Consider people flipping coins. The cause of the coin flipping is their thumb. By flicking the thumb against one face of the coin, spin is imparted and the coin will usually land on either heads or tails. It is most likely that if one knew all the parameters involved, it would be possible to calculate which face the coin lands on. Nonetheless, for a normal person doing a reasonable number of flips, it will be found that the results of coin tossing follow what is referred to as the laws of chance. The laws of chance give the probabilities of various outcomes. They neither affect nor effect the outcome. If a coin is tossed a large number of times, the number of heads and tails will be approximately equal. If heads predominates, the odds that the next toss will be tails is still 50:50; each toss is a separate event unaffected by the distribution of past tosses.August wrote:Why don't you explain all of this to me then? I asked you what chance was, and what causal powers it has, you did not answer.

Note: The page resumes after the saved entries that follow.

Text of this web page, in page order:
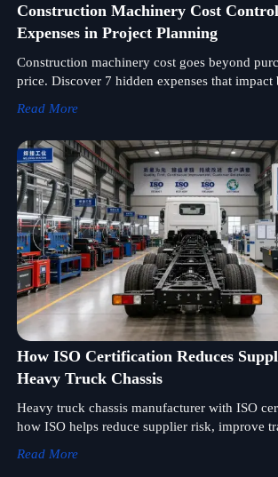
Construction Machinery Cost
Expenses in Project Planning
Construction machinery cost goes beyond
price. Discover 7 hidden expenses that impact
Read More
How ISO Certification Reduces
Heavy Truck Chassis
Heavy truck chassis manufacturer with ISO
how ISO helps reduce supplier risk, improve
Read More
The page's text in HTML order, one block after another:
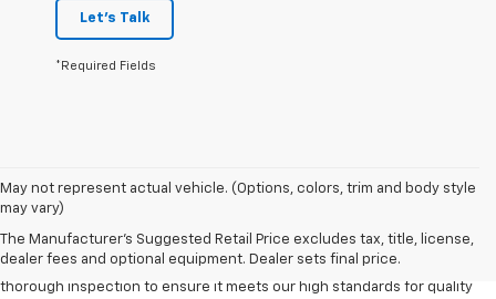
Let's Talk
*Required Fields
May not represent actual vehicle. (Options, colors, trim and body style
may vary)
The Manufacturer's Suggested Retail Price excludes tax, title, license,
dealer fees and optional equipment. Dealer sets final price.
At Weeks Chevrolet GMC in Benton, IL, we are proud to offer a diverse
selection of pre-owned vehicles that provide outstanding value and
models, including popular options like the Chevrolet Silverado, GMC
Sierra, and Chevrolet Equinox, among others. Each vehicle undergoes a
thorough inspection to ensure it meets our high standards for quality
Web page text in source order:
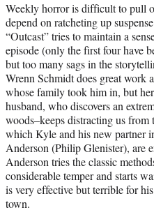
Weekly horror is difficult to pull
depend on ratcheting up
“Outcast” tries to maintain a
episode (only the first four have
but too many sags in the
Wrenn Schmidt does great work
whose family took him in, but
husband, who discovers an
woods–keeps distracting us from
which Kyle and his new partner
Anderson (Philip Glenister), are
Anderson tries the classic
considerable temper and starts
is very effective but terrible for
town.
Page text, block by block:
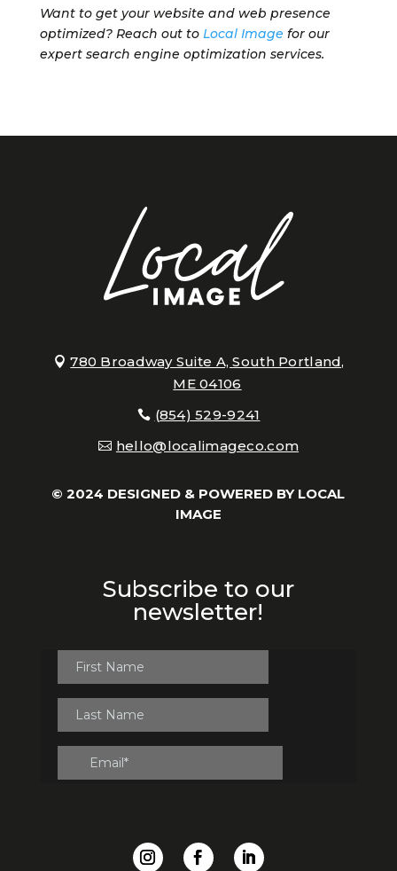
Want to get your website and web presence
optimized? Reach out to Local Image for our
expert search engine optimization services.
780 Broadway Suite A, South Portland,
ME 04106
(854) 529-9241
hello@localimageco.com
© 2024 DESIGNED & POWERED BYLOCAL
IMAGE
Subscribe to our
newsletter!
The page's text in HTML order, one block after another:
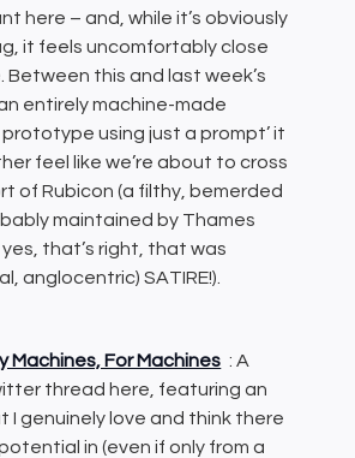
here – and, while it’s obviously
it feels uncomfortably close
Between this and last week’s
an entirely machine-made
using just a prompt’ it
feel like we’re about to cross
of Rubicon (a filthy, bemerded
maintained by Thames
that’s right, that was
anglocentric) SATIRE!).
Machines, For Machines : A
thread here, featuring an
I genuinely love and think there
potential in (even if only from a

So if a coin is tossed a huge number of times and always ends up heads, the best explanation is that it is a two-headed coin. If not, there will most likely be some other trick or manipulation involved. Nevertheless, if a normal coin is tossed 1 million times and comes up heads every time, it is still finitely possible that it is just random chance. The cause is still whatever flips the coin. The outcome is chance. There is no way to predict what any individual outcome will be but given a large number of trials the approximate distribution can be predicted. I know that doesn't really explain chance but it is the best I can do.
Question: You have a class of 30 students, 15 coins, 15 pencils, 15 sheets of paper, and 1 hour before recess. You are assigned this problem: Design a coin toss experiment which is most likely to have results which are exactly half the time heads and half the times tails. What do you tell the students to do?